Вечером я получила нахлобучку и от Скотти.
– Но я же вовсе не хотела обидеть Джея!
– Тогда зачем рассказала Рут?
– Потому что знала, что она будет в восторге. На прошлой неделе Слоун маникюрными ножницами наголо остригла свою Барби, а волосы выкинула в окошко, поскольку учительница им рассказала, что «птички вьют гнезда из волос». А Грейсон, например, носки, которые надевает третий день подряд, называет «стоячими носками». – Я засмеялась. – У нас с Рут масса подобных историй. С ними жить веселее. Да что там – ради них и стоит жить.
Скотти нахмурился.
– Не надейся, что Джей поймет тонкости ваших с Рут отношений.
Детали.
Психиатры, теоретики, журналисты и… да, разумеется, феминистки – все они препарируют, анализируют, выдвигают универсальные теории, растолковывая, что же объединяет женщин. Врожденное желание о ком-то заботиться, опыт материнства, вечное стремление отличиться, преуспеть в чисто мужском мире. Не спорю, все это верно, но в действительности женщин объединяет иное: постоянно растущее в дружбе количество злободневных пустячков. Жизненные анекдоты и сердечная боль, обиды и домашняя рутина – всем этим женщины делятся по телефону и через забор, согнувшись над корзинами грязного белья в прачечных и над цветочными клумбами, на крылечках и скамейках в парке, в калитках своих дворов и в химчистках, в очередях к кассам и на автобусных остановках. Именно схожесть нюансов существования сплачивает и объединяет женщин – такие мелочи, как дети, мужья и дома.
Детали.
Женщин объединяют вечные пятна на окнах и дверцах шкафов от детских пальцев. И ежедневное отражение атак попрошаек из обществ «Покалеченные ветераны войны», «Парализованные копы Америки» и «Борцы за всеобщий мир», торгующих местами на кладбище. И комки пыли под кроватями, размером с упитанную мышь. И белые футболки, обезображенные стиркой вместе с красными носками, и наволочки в оранжевых разводах от подброшенного в сушилку фломастера. И умилительно комичные подсчеты у кухонных плит.
– Согласно моей теории, – сказала я как-то, – в кулинарном репертуаре каждого человека насчитывается только десять блюд, которые он и готовит всю жизнь в разных вариантах.
– Не лишено смысла, – согласилась Рут, открывая пакет с хлебом. В ожидании ленча дети превращали чипсы на картонных тарелках в золотистую пыль. – Прикинем.

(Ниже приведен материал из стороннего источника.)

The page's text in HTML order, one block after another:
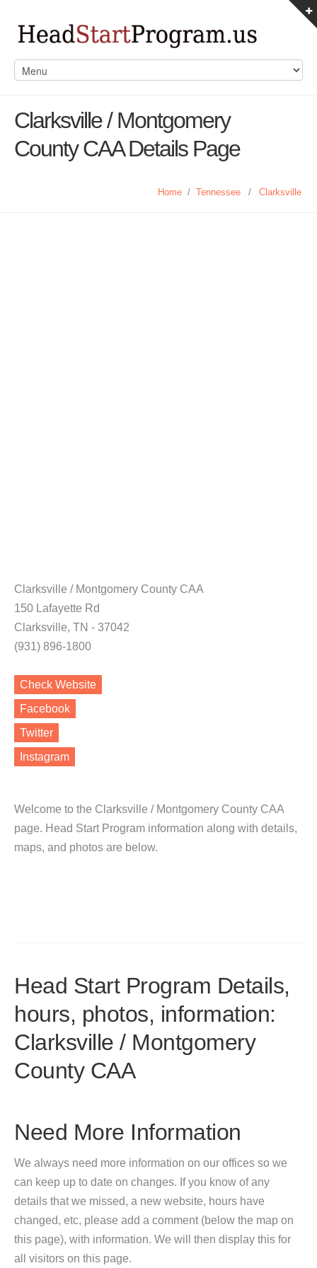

Два сэндвича помножить на триста шестьдесят пять равняется тысяча четыреста шестьдесят кусочков хлеба в год, – продолжала она.
– Как насчет орехового масла? – спросила я у Бетти.

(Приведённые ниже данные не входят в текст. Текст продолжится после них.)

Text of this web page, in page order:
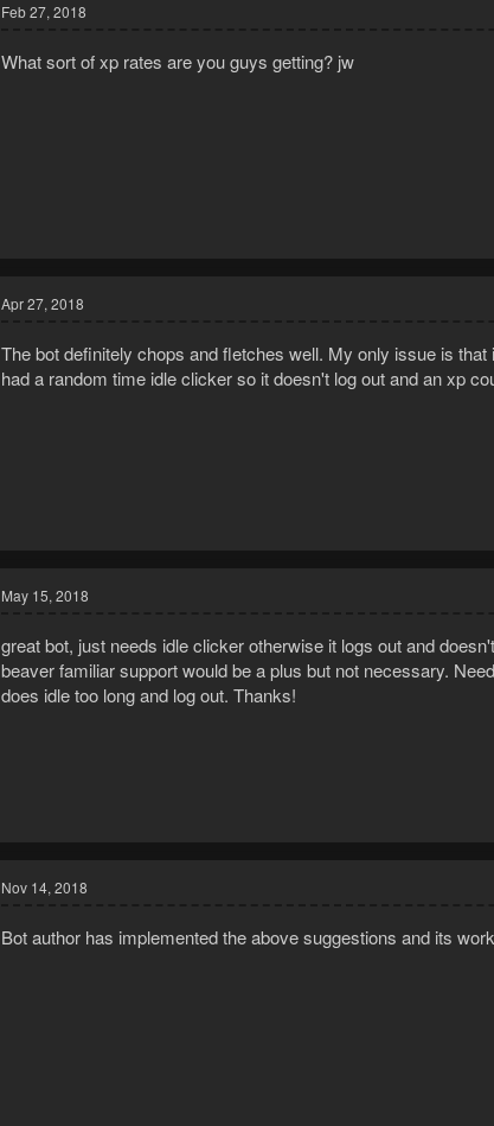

– Фу, – отвергла она. – Воняет.
– А что еще есть? – поинтересовался Грейсон.
– Сыр с перцем. Яйца.
– Дрянь, – возмутился он. – Коровья жвачка.

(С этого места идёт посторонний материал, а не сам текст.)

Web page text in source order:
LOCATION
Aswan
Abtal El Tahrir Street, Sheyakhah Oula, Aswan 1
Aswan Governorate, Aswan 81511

– Ты что, не моешь? – попыталась я остановить Рут, которая взялась резать яблоки.
– Моя личная теория: дети должны есть фрукты немытыми, тогда и заразу реже будут цеплять. – Она открыла холодильник, вытащила цыпленка за голубоватые ощипанные крылья и «прошлась» лапами безголовой тушки по рабочему столу. – Ну надо же. Тридцать семь лет стукнуло, а мне все еще приходится станцевать с цыпленком, чтобы сообразить, где у него грудная часть. – Рут шлепнула тушку на сковороду и сунула в духовку.
Коровья жвачка вместо еды, танцующие цыплята и разные варианты одних и тех же десяти блюд. Вот что нас связывает.
Дилетантские диагнозы и обмен симптомами у температурящих детей.
– Попробуй, очень горячая? – говорила я, твердо веря, что более чувствительная ладонь подруги точнее определит состояние Бетти.
– Как по-твоему, красное? – спрашивала Рут, направляя луч скаутского фонарика в горло Грейсона.
Нас объединяла подсушенная зеленкой сыпь ветряной оспы и совместное вычесывание вшей во время общешкольного педикулеза. И тревога в сердце от ночного кашля из детской. Мать обязана подняться посреди ночи, покинув теплый уют постели, чтобы обеспечить свое дитя порцией лекарства и ласки. В два, в три часа ночи я привычно бросала взгляд в окно, надеясь увидеть свет в окнах Рут, и мне становилось спокойнее только от того, что Рут тоже в заботах о больном ребенке, что она тоже на ногах в этот мрачный час.
Нас объединяли дни детских болезней, снежные дни и субботы – время заточения в четырех стенах, ничегонеделания, бесцельного ожидания вечера. Нас объединяла возможность или невозможность добыть няньку для детей. Нас объединяли сами общие няньки. Дженни – однажды она пошла проверить, как там Джей, и выбила себе передний зуб, наткнувшись на оставленный поперек проема двери турник. И Элис, которую я как-то в полночь обнаружила под ее приятелем прямо на кирпичном полу нашей веранды. «Так- таки голышом на кирпичах? -расхохотался Рид. – Задницу небось натерла похлеще, чем на ковре».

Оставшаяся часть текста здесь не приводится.